Declaration of Independence

We hold these truths to be self-evident, that all men are created equal, that they are endowed by their Creator with certain unalienable Rights, that among these are Life, Liberty and the pursuit of Happiness. - That to secure these rights, Governments are instituted among Men, deriving their just powers from the consent of the governed.

Thursday, February 22, 2018

Economic Freedom

            The liberty principle for this Freedom Friday is that something must be done in order to change the economic freedom of any nation. The 2018 Index of Economic Freedom was recently published by The Heritage Foundation. The Index is an annual study that compares economic freedom in 180 countries with 6 nations not ranked at all. The top ten nations this year include the following: (1) Hong Kong, (2) Singapore, (3) New Zealand, (4) Switzerland, (5) Australia, (6) Ireland, (7) Estonia, (8) United Kingdom, (9) Canada, and (10) United Arab Emirates. The United States ranked 18th.

            Hong Kong, Singapore, and New Zealand are considered economically “free” nations. The next seven nations listed are “mostly free” and are joined by the following nations:
(11) Iceland, (12) Denmark, (13) Taiwan, (14) Luxembourg, (15) Sweden, (16) Georgia,
(17) Netherlands, (18) United States, (19) Lithuania, and (20) Chile.

            The United States has steadily dropped in the index over the past decade. The good news is that it might have stopped dropping. Patrick Tyrrell and Anthony B. Kim posted an article at The Daily Signal titled “5 Takeaways from the 2018 Index of Economic Freedom.” They note that the index “compares countries’ entrepreneurial environments.” Their statement continues with the following explanation.
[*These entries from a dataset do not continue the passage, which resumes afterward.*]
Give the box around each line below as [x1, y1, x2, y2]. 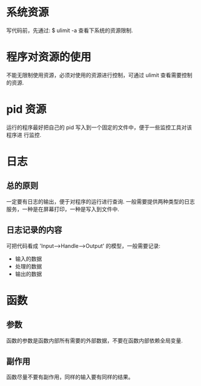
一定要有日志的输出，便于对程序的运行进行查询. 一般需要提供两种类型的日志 [6, 198, 195, 205]
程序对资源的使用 [6, 50, 92, 64]
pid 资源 [6, 102, 47, 116]
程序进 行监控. [6, 131, 41, 138]
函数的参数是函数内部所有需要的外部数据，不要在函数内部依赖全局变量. [6, 337, 183, 344]
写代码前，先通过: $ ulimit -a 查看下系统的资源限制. [6, 27, 133, 34]
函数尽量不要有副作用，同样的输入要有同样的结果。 [6, 373, 134, 381]
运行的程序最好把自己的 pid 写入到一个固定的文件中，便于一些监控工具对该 [6, 124, 193, 131]

Since 1995, the index has measured a nation’s commitment to limited government and free enterprise on a scale of 9 to 100 by evaluating four critical policy pillars, including rule of law and regulatory efficiency.
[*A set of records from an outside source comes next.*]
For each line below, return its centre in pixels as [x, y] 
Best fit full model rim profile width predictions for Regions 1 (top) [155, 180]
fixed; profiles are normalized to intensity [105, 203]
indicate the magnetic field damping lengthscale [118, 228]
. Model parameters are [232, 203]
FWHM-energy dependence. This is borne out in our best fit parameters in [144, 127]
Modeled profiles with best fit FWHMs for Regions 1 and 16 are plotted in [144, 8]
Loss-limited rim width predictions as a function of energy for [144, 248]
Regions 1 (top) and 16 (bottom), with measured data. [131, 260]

These commitments are powerful forces that help societies grow in economic freedom. Countries that achieve higher levels of economic freedom consistently outperform others in economic growth, long-term prosperity, and social progress. Those with lower economic freedom, on the other hand, risk economic stagnation, high unemployment, and deteriorating social conditions.

            After reading their explanation for ranking, we can better understand why the United States kept dropping in the index. Apparently, our national leaders took the necessary steps to stop the free fall. The Daily Signal article lists the five points that we need to understand.

1. The world economy overall is rated “moderately free….”

2. Six economies … have achieved very high scores of 80 or more, putting them in the category of economically “free.” [I see only three with that score.] …

3. Economies rated “free” or “mostly free” in the 2018 index enjoy incomes that are more than twice the average levels in all other countries….

4. Economically freer countries that open their societies to new ideas, products, and innovations have largely achieved high levels of social progress….

5. The United States, ranked “mostly free,” had not been performing well in the index over the last decade. That precipitous slide has now fortunately come to a halt, with signs of renewed economic growth reinforced by major regulatory and tax reforms that elevate business confidence and investment….

            So, the figures show that our economy is doing better. The people feel that the economy is doing better. The Trump policies must be doing some good!